Ready for Grilling Season? Remember to grill like a “PRO”
The weather is great for the “grilling season," but it's important to remember when grilling it is important to use a food thermometer to check for doneness.
The weather is great for outdoor fun and family and friends will soon be gathering for the “grilling season.” As you plan your menu for these outings and gatherings, remember when grilling or cooking meat, it is important to use a food thermometer to check for doneness.
Michigan State University Extension and the Food Safety Inspection Service (FSIS) offers these food safety tips: all meat should be cooked thoroughly, and the only way to know if these foods are safe to eat is to check them internally with a food thermometer.
FSIS recommends the following internal temperatures (in degrees Fahrenheit):
Whole poultry (165 F): hold thermometer in poultry for a minimum of 15 seconds
Poultry breasts (165 F): hold thermometer in chicken breasts for a minimum of 15 seconds
Ground poultry (165 F): hold thermometer in place for a minimum of 15 seconds
Ground meats (160 F): hold thermometer in place for a minimum of 15 seconds
Beef, pork, lamb, veal, steaks, roasts and chops (145 F): allow thermometer to rest at least 3 minutes
To ensure that your food has reached the correct temperature, the United States Department of Agriculture recommends to always use a food thermometer. This is the only way to tell if food is thoroughly cooked. Color is not a reliable indicator of doneness. USDA recommends “Grilling like a PRO” with the PRO method.

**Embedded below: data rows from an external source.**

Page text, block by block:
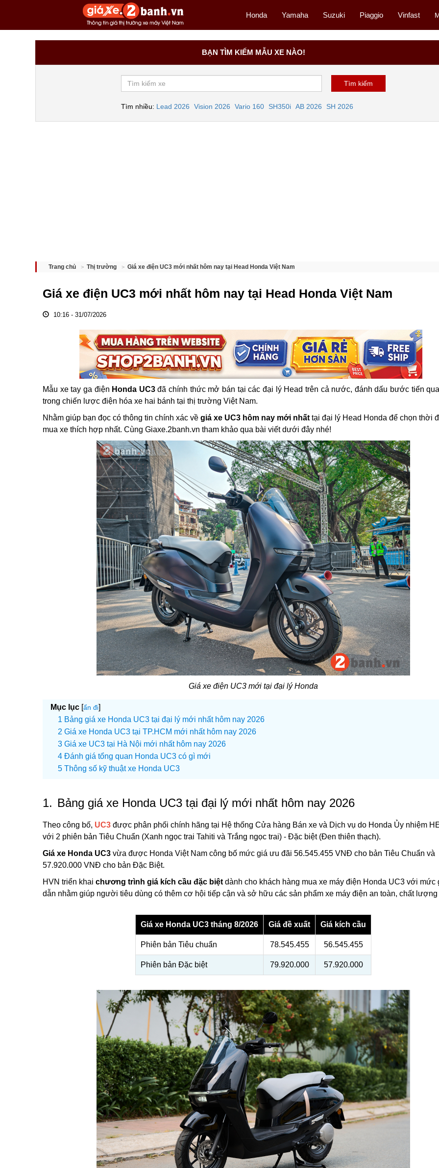
Honda Yamaha Suzuki Piaggio Vinfast
BẠN TÌM KIẾM MẪU XE NÀO!
Tìm nhiều: Lead 2026 Vision 2026 Vario 160 SH350i AB 2026 SH 2026
Trang chủ Thị trường Giá xe điện UC3 mới nhất hôm nay tại Head Honda Việt Nam
Giá xe điện UC3 mới nhất hôm nay tại Head Honda Việt Nam
10:16 - 31/07/2026
Mẫu xe tay ga điện Honda UC3đã chính thức mở bán tại các đại lý Head trên cả nước, đánh dấu bước tiến
trong chiến lược điện hóa xe hai bánh tại thị trường Việt Nam.
Nhằm giúp bạn đọc có thông tin chính xác về giá xe UC3 hôm nay mới nhất tại đại lý Head Honda để chọn thời
mua xe thích hợp nhất. Cùng Giaxe.2banh.vn tham khảo qua bài viết dưới đây nhé!
Giá xe điện UC3 mới tại đại lý Honda
Mục lục [ẩn đi]
Bảng giá xe Honda UC3 tại đại lý mới nhất hôm nay 2026
Giá xe Honda UC3 tại TP.HCM mới nhất hôm nay 2026
Giá xe UC3 tại Hà Nội mới nhất hôm nay 2026
Đánh giá tổng quan Honda UC3 có gì mới
Thông số kỹ thuật xe Honda UC3
1. Bảng giá xe Honda UC3 tại đại lý mới nhất hôm nay 2026
Theo công bố, UC3 được phân phối chính hãng tại Hệ thống Cửa hàng Bán xe và Dịch vụ do Honda Ủy nhiệm
với 2 phiên bản Tiêu Chuẩn (Xanh ngọc trai Tahiti và Trắng ngọc trai) - Đặc biệt (Đen thiên thạch).
Giá xe Honda UC3 vừa được Honda Việt Nam công bố mức giá ưu đãi 56.545.455 VNĐ cho bản Tiêu Chuẩn và
57.920.000 VNĐ cho bản Đặc Biệt.
HVN triển khai chương trình giá kích cầu đặc biệt dành cho khách hàng mua xe máy điện Honda UC3 với mức
dẫn nhằm giúp người tiêu dùng có thêm cơ hội tiếp cận và sở hữu các sản phẩm xe máy điện an toàn, chất lượng
Giá xe Honda UC3 tháng 8/2026 Giá đề xuất Giá kích cầu
Phiên bản Tiêu chuẩn 78.545.455 56.545.455
Phiên bản Đặc biệt 79.920.000 57.920.000

The P means to Place the thermometer into the thickest part of the meat. R means Read the temperature. Beef, steaks, pork and roasts should be cooked to 145 F with a 3 minute rest time. Ground beef like hamburger should be cooked to 160 F. And all poultry should be cooked to 165 F. The last step is O—Off the Grill. Once the meat is at a safe temperature, take it off the grill. Be sure to put cooked food on a clean plate; not one that held raw meat.

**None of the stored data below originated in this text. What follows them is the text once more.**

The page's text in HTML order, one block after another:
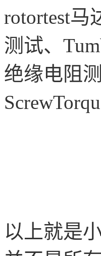
rotortest马
测试、
绝缘电阻
以上就是
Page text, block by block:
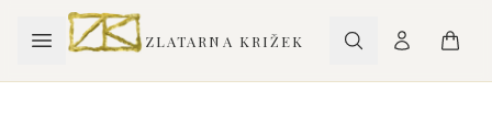
ZLATARNA KRIŽEK
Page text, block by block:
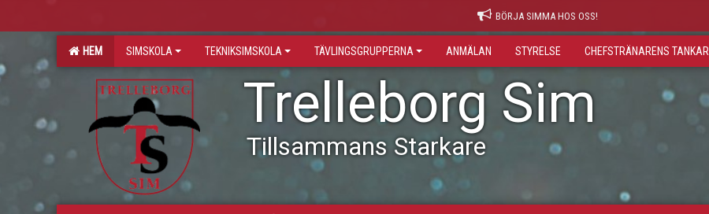
BÖRJA SIMMA HOS OSS!
HEM SIMSKOLA TEKNIKSIMSKOLA TÄVLINGSGRUPPERNA ANMÄLAN STYRELSE CHEFSTRÄNARENS TANKAR
Trelleborg Sim
Tillsammans Starkare

According to FSIS, each year, about 1 in 6 Americans get sick from foodborne illness. This results in 128,000 hospitalizations and about 3,000 deaths. In fact, foodborne illness costs the United States more than $15.6 billion every year. To keep guests and family safe from foodborne illness it is important to recognize that some older adults, young children (3 and under), as well as people with a compromised immune system from medications and therapies are at an increased risk of more serious infections from food poisoning. These infections may lead to hospitalization or even death.

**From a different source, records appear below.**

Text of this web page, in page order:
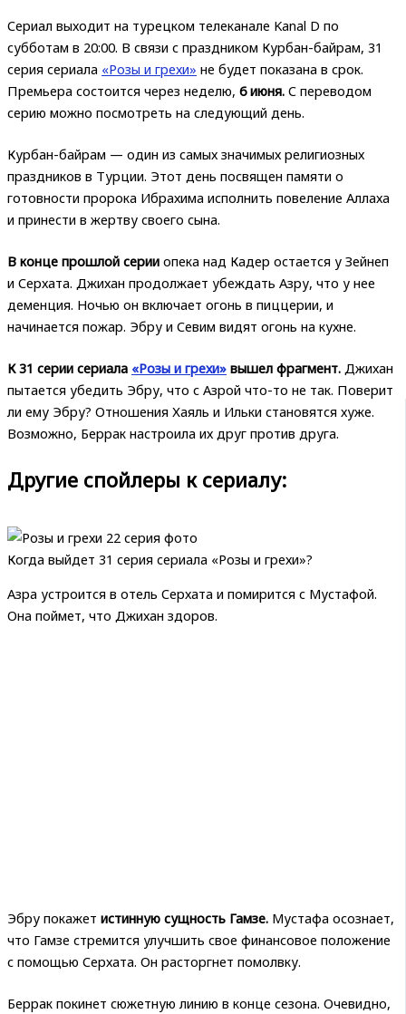
Сериал выходит на турецком телеканале Kanal D по
субботам в 20:00. В связи с праздником Курбан-байрам, 31
серия сериала «Розы и грехи» не будет показана в срок.
Премьера состоится через неделю, 6 июня. С переводом
серию можно посмотреть на следующий день.
Курбан-байрам — один из самых значимых религиозных
праздников в Турции. Этот день посвящен памяти о
готовности пророка Ибрахима исполнить повеление Аллаха
и принести в жертву своего сына.
В конце прошлой серии опека над Кадер остается у Зейнеп
и Серхата. Джихан продолжает убеждать Азру, что у нее
деменция. Ночью он включает огонь в пиццерии, и
начинается пожар. Эбру и Севим видят огонь на кухне.
К 31 серии сериала «Розы и грехи» вышел фрагмент. Джихан
пытается убедить Эбру, что с Азрой что-то не так. Поверит
ли ему Эбру? Отношения Хаяль и Ильки становятся хуже.
Возможно, Беррак настроила их друг против друга.
Другие спойлеры к сериалу:
Когда выйдет 31 серия сериала «Розы и грехи»?
Азра устроится в отель Серхата и помирится с Мустафой.
Она поймет, что Джихан здоров.
Эбру покажет истинную сущность Гамзе. Мустафа осознает,
что Гамзе стремится улучшить свое финансовое положение
с помощью Серхата. Он расторгнет помолвку.
Беррак покинет сюжетную линию в конце сезона. Очевидно,
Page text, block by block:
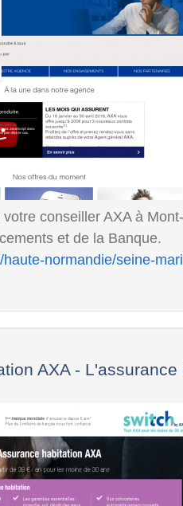
conseiller AXA à
et de la Banque.
normandie/seine-
AXA -

There are a number of reasons older adults and young children are at greater risk from foodborne illness: the immune system of the young has not yet fully developed, also as we age, there are changes in the functioning of our organs, like the liver and kidneys. Older adults might also have underlying conditions like diabetes or kidney disease or other age-related changes to the gastrointestinal tract that allow bacteria to stay in the digestive system longer.
Stay healthy and enjoy your summer with family and friends with great food cooked “like a PRO.”